Problem details
The response should be an exact copy of the records, with the pictures removed.

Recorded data
☆ ☆ ☆ ☆ ☆ ☆ ☆
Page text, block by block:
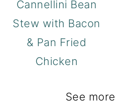
Cannellini Bean
Stew with Bacon
& Pan Fried
Chicken
See more
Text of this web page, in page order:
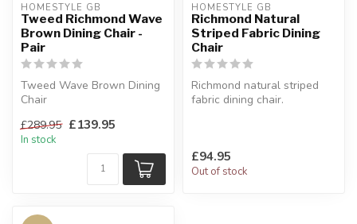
☆ ☆ ☆ ☆ ☆ ☆ ☆
Final answer
Page text, block by block:
Cannellini Bean
Stew with Bacon
& Pan Fried
Chicken
See more
Text of this web page, in page order:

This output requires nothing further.